Masadan kaldığım zaman ne anam kaldı, ne babam kaldı, ne sülalem kaldı, ne şahsım kaldı. O akşam size bunları anlatsam yakıp yıkacaktınız. Sabır dedim. O masa gitti. O gün bunları size anlatsan siz yıkardınız ortalığı. Aliya İzzetbegoviç’in demiş ya, “Gördüm ki düşmanımıza benzemiş birileri.” Aynı küfürler tekrarlandı."
"İki belediye başkanı evime geldi, tekrar sordum aday olmayacağız dediler"
İki belediye başkanı evime geldiler gece. Birer kere daha sordum. N’olur aday olabilir misiniz diye. Olmayacaklarını söylediler. Sayın Kılıçdaroğlu’na kazandırmak için 3 teklif geldi. Başkası olsa bir teklifi atlar. Ama Amaç Türkiye. Benim bir önemim yok ki. İkisinin başkan yardımcısı ve icracı Cumhurbaşkanı yardımcısı olma teklifini kabul ettim. Biz onu sanki biz söylemişiz gibi arafta bıraktık. Utanmadan bugün o arafı bile hakaretle anan ittifaktaşlarımız var. Korkunç bir şey.

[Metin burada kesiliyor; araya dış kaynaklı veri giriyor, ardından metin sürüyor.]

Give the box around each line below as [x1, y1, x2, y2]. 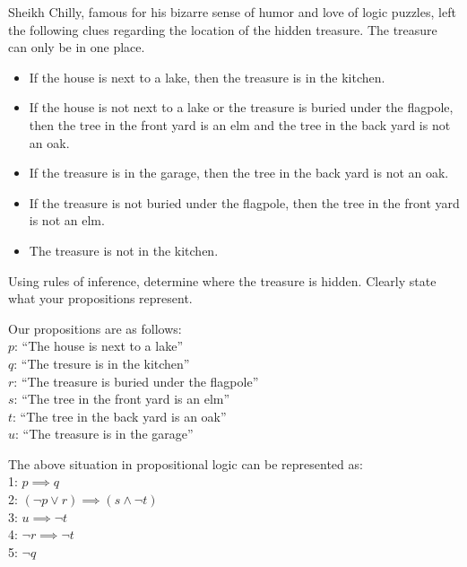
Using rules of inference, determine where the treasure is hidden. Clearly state [8, 271, 437, 290]
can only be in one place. [8, 38, 145, 57]
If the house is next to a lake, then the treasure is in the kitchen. [29, 67, 385, 86]
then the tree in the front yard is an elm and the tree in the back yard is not [29, 115, 451, 134]
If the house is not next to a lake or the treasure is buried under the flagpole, [29, 98, 454, 117]
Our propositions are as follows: [8, 318, 182, 337]
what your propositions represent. [8, 289, 193, 308]
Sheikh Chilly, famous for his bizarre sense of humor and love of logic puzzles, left [8, 3, 456, 21]

"Bize verilen oyla Kılıçdaroğlu'na bizden giden oy aynı"
Sonra sayın Kılıçdaroğlu ile bir otelde buluştuk. 10 bin kişi dışarıda, bağırıyor. Sayın Karamollaoğlu, Babacan’ın haberi yok. Kiimsenin haberi yok. Meğer kimsenin haberi yokmuş. Ben o masada kalakaldım. Konuyu anlattım. Sayın Babacan iki kere sordu bunu CHP mi söyledi. Gitti arkadaşlarıyla konuştu bir saat. Biz kabul etmiyoruz dedi. Ben yine kalktım çıkıyorum. İnsan sağlığına onuruna aykırı işler bunlar. Sonra bir orta yol bulundu. O günden itibaren bizim seçmenimiz sayın Kılıçdaroğlu oy versin diye 45 ilde miting yaptım ben.

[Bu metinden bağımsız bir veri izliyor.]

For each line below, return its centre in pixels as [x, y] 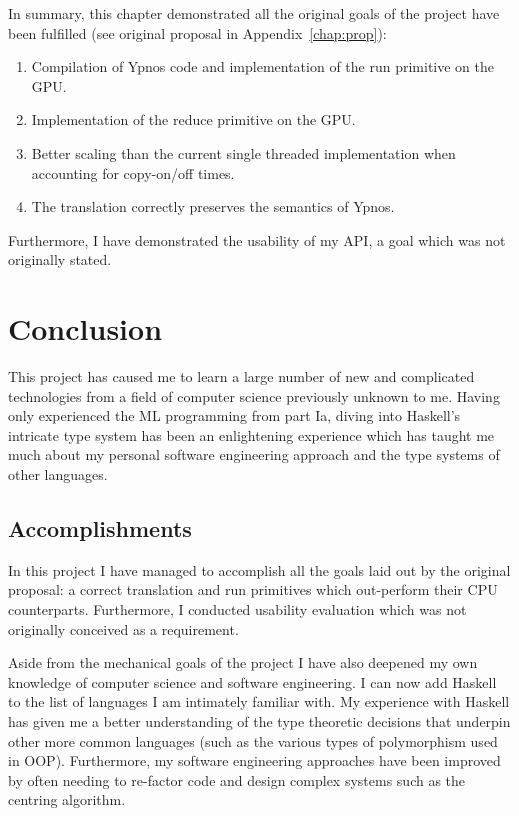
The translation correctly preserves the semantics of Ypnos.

Çok enteresan bir şey, hiç çalışmadı İYİ Parti dediler. 17-15’se bizim oyumuz. 5-6 puan bizden gitti. Onlar Cumhur İttifakı paydaşlarından bize gelmiş oylar. Bu iki belediye başkanından birini aday edebileceğine inandıkları için bize gelmiş oylar. Esasında cezayı biz yedik. Bizim oyumuz 9,67. Yüzde 25 CHP. Yeşil Sol ve TİP’i koyun. Birinci turda alınan oyu görürsünüz. Bize verilen oyla sayın Kılıçdaroğlu’na bizden giden oy aynı. Pek çok ahmak, bizim partimizin seçmeninin oy vermediğini, teşkilatlarımızın çalışmadığını iddia ediyorlar.

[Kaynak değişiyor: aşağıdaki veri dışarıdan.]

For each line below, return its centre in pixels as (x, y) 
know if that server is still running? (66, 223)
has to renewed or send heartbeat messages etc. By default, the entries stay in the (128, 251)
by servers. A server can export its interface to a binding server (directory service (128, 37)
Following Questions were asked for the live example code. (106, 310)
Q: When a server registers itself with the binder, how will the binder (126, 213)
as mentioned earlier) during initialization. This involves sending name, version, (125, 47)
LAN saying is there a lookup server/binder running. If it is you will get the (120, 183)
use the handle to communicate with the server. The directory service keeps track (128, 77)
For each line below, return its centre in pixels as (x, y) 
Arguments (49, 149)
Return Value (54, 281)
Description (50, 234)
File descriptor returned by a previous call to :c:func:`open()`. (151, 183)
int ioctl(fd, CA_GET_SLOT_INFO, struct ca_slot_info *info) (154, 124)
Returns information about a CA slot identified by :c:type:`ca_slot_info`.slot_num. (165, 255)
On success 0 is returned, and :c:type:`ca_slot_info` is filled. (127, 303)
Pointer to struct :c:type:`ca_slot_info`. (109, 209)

"Bundan sonra yok! İttifak sistemiyle yol yürümeyeceğiz"
Biz ittifak sisteminden vazgeçtik. Türkiye için eğile büküle öldük. Bundan sonra yok. İttifak sistemiyle yol yürümeyeceğiz. Sadece bugün değil 2028’de de kendi başımıza gireceğiz. Bu ortak seçilmiş belediye başkanlarımızı kötüleyeceğimiz anlamına gelmez. İstanbul’u alan Türkiye’yi alamıyormuş. Biz alamadık. İster beni suçlayın ister başkasını.
Pek çok CHP’li siyasetçi arkadaşımız televizyonlarda 15 milletvekili mevzuunu söylüyorlar. Bunun bir ödemesi vardıysa İstanbul ve Ankara’yı hediye ederek kendilerine ödedik, hâlâ alacaklıyız.